Tanto lo so che dura poco. Non potrà durare. Io lo so. Prima o poi ti ribeccheremo con le mani nella marmellata, anzi nel grasso, a giocare con qualche pistone o qualche biella (sempre da internet  sia chiaro) valvola, catena di distribuzione e via discorrendo. In questo fiume che sa di vecchio e stantio.

Magari ti spingerai anche a tornare in pista per qualche GP. Per ritrovare qualche amico, ammesso tu abbia qualcuno da poter chiamare così in quel posto, da poter salutare e riabbracciare.

Ma anche lì non darai soddisfazione al mondo mediatico, lo so.

Arriverai senza proclami , magari con una moto anni ’70,  un paio di Jeans, una maglietta, un casco anonimo. Mostrerai il tuo pass al ragazzo della security dicendo:

Mi chiamo Vettel. Sebastian Vettel vorrei entrare ai box. “

Probabilmente il ragazzo all’ingresso dirà:“Ha il pass?…sa dove andare?”

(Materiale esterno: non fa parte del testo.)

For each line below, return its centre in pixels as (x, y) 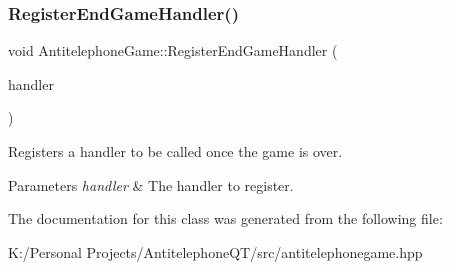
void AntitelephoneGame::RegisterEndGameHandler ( (173, 50)
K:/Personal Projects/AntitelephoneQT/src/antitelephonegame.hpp (215, 251)
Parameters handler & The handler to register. (151, 184)
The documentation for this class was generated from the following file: (225, 218)
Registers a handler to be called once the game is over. (175, 151)
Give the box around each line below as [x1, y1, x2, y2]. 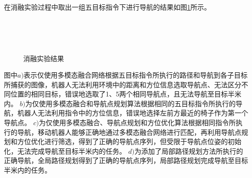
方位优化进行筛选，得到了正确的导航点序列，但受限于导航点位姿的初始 [17, 136, 241, 146]
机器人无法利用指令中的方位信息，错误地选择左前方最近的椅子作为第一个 [17, 108, 248, 118]
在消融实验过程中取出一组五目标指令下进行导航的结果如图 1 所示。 [4, 2, 211, 12]
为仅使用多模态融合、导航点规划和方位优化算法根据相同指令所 [39, 117, 236, 127]
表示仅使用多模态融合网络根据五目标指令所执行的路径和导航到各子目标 [23, 69, 248, 80]
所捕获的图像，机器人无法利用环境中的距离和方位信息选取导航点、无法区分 [4, 79, 241, 89]
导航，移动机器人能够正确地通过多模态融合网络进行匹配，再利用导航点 [17, 127, 241, 137]
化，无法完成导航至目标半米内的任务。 [4, 146, 126, 156]
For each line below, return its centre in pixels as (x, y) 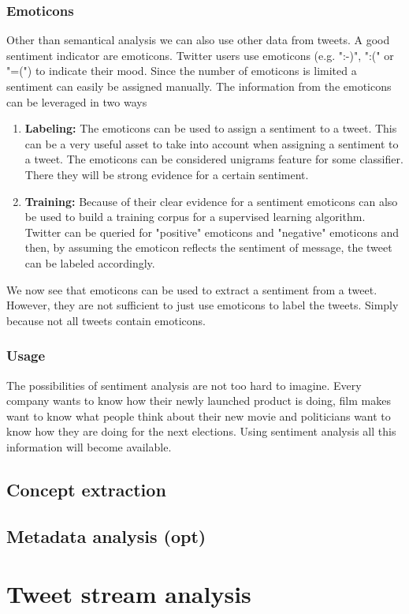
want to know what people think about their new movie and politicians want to (199, 416)
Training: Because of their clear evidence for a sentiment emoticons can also (211, 201)
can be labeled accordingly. (90, 262)
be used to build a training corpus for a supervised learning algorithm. (195, 217)
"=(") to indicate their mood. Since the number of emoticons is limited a (182, 71)
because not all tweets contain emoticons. (106, 320)
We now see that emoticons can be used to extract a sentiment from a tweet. (192, 289)
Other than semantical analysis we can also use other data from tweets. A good (198, 40)
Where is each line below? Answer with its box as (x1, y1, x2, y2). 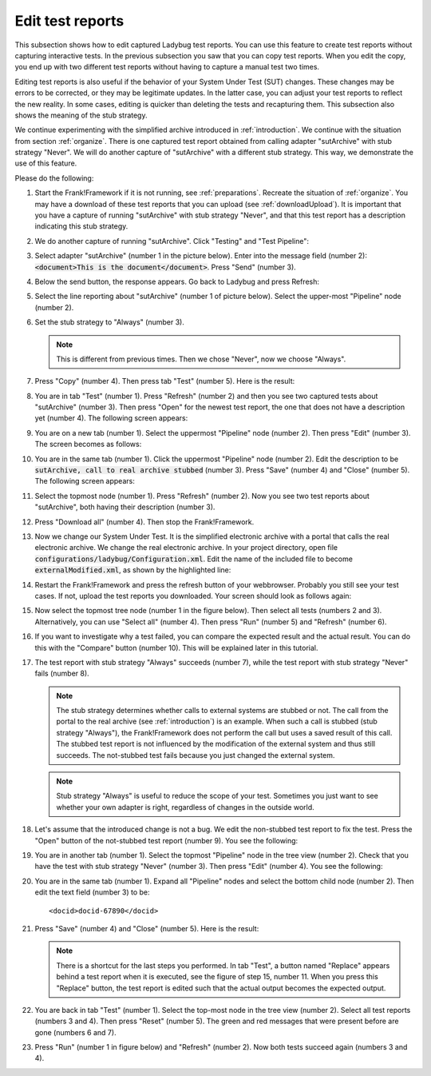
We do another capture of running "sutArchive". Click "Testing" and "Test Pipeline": (34, 236, 309, 245)
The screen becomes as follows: (34, 440, 142, 449)
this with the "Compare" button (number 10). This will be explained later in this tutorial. (34, 643, 318, 652)
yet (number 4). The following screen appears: (34, 413, 188, 423)
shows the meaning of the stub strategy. (14, 110, 148, 120)
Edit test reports (14, 12, 125, 30)
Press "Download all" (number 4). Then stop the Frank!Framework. (34, 516, 255, 527)
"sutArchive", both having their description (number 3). (34, 502, 215, 512)
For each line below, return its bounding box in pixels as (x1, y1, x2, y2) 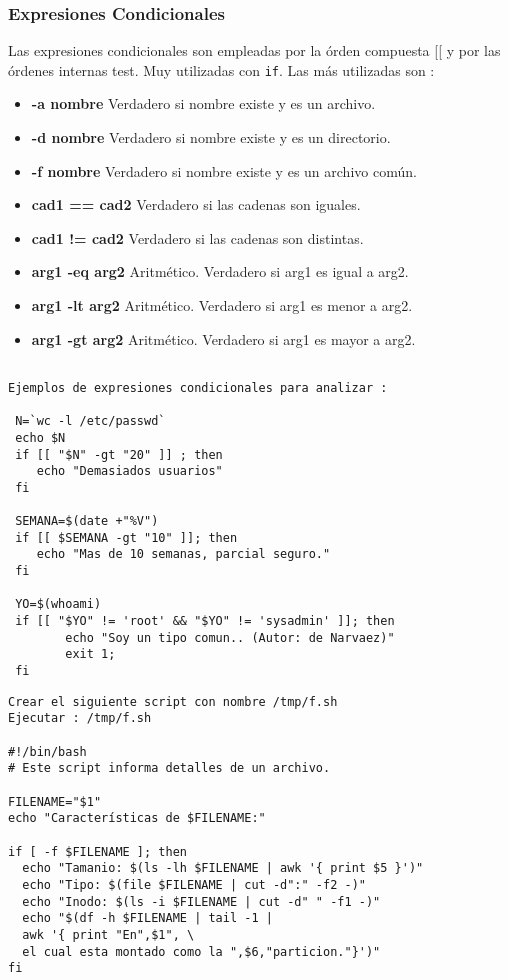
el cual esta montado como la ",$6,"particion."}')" (22, 944, 381, 959)
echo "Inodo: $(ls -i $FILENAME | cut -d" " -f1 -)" (22, 894, 381, 909)
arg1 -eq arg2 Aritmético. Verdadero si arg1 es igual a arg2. (31, 261, 409, 282)
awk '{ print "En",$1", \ (22, 927, 195, 942)
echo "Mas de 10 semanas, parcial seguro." (36, 547, 331, 562)
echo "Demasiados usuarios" (36, 464, 223, 479)
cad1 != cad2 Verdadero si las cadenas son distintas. (31, 227, 364, 248)
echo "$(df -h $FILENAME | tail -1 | (22, 911, 273, 926)
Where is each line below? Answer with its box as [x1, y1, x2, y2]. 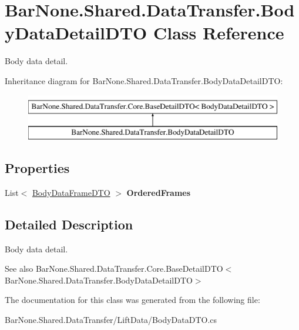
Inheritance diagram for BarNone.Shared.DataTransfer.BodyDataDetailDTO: [5, 74, 283, 86]
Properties [5, 159, 70, 177]
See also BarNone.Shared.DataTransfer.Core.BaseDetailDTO [5, 262, 223, 275]
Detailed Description [5, 215, 133, 233]
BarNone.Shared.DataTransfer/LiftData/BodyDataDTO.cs [5, 314, 217, 326]
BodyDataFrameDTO [32, 186, 110, 198]
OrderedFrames [126, 186, 191, 198]
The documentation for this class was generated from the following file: [5, 294, 260, 306]
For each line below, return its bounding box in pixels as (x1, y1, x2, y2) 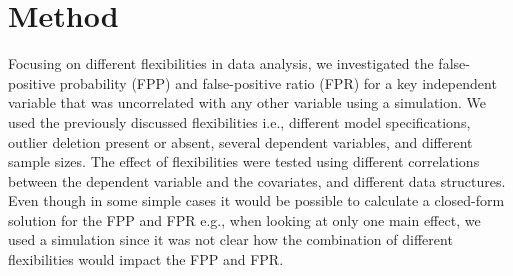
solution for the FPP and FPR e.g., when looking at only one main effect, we (8, 209, 481, 230)
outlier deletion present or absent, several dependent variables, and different (8, 131, 473, 152)
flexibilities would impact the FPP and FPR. (8, 249, 284, 270)
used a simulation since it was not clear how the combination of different (8, 229, 453, 250)
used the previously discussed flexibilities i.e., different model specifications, (8, 111, 471, 132)
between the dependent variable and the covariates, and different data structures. (8, 170, 506, 191)
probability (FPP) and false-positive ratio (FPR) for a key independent (59, 72, 497, 93)
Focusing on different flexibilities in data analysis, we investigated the (8, 53, 434, 74)
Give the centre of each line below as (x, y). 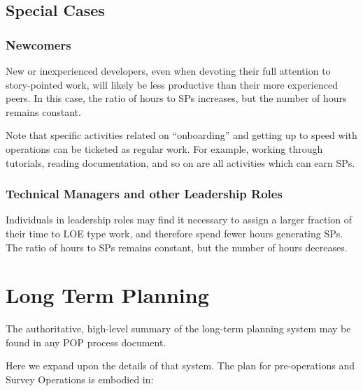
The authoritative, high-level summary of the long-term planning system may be (178, 329)
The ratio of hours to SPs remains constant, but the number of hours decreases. (177, 247)
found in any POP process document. (86, 342)
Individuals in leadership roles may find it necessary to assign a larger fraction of (179, 220)
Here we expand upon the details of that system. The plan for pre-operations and (180, 366)
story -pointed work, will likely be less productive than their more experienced (172, 84)
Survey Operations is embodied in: (80, 379)
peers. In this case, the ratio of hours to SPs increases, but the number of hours (176, 98)
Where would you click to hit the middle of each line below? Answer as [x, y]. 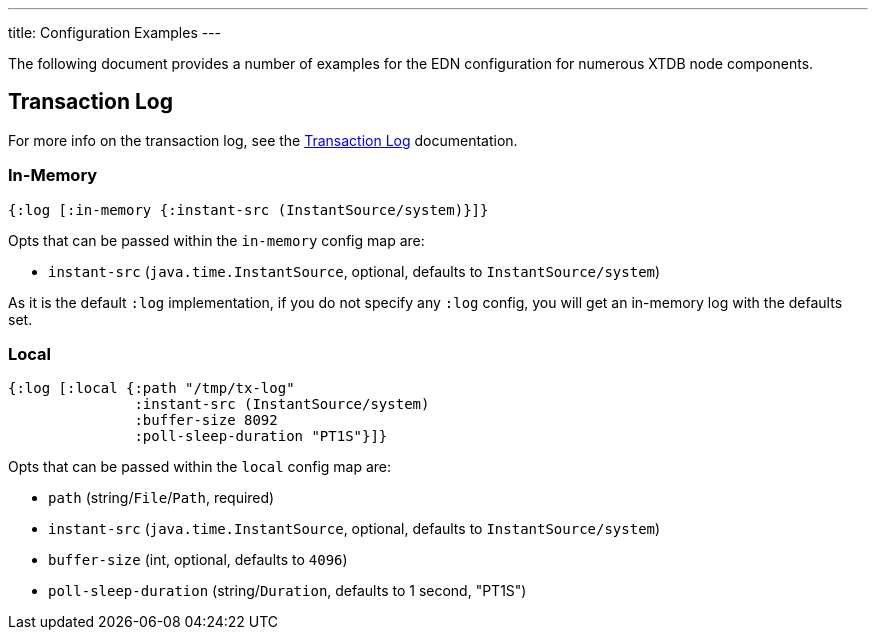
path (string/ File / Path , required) [161, 498]
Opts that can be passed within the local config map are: [200, 467]
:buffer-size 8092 [206, 420]
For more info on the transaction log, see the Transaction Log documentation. [263, 140]
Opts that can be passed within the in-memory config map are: [216, 240]
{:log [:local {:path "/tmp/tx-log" [151, 388]
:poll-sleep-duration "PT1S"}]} [261, 436]
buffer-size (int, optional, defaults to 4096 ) [198, 560]

E tu dirai: “Sì, qualcosa mi hanno detto.”

Scenderai dalla moto la spingerai sin dentro al paddock per non disturbare e andrai dove devi. Come hai sempre fatto.

Cosa aggiungere? Ha senso aggiungere?

Da parte mia come tifoso Ferrari posso solo ringraziarti, per quello che ci hai dato e mi scuso per quello che la Ferrari non ha dato a te. Ma tanto lo so, che non baratteresti un mondiale con l’abbraccio che mille volte ti hanno dato i tifosi.

Perché sei fatto così. Sei vecchio. Ecco perché smetti.

Ora credo sia il momento di fermarmi. L’ultima cosa che vorrei è diventare patetico ma come diceva William Arthur Ward:

“Provare gratitudine e non esprimerla è come incartare un regalo e non darlo.”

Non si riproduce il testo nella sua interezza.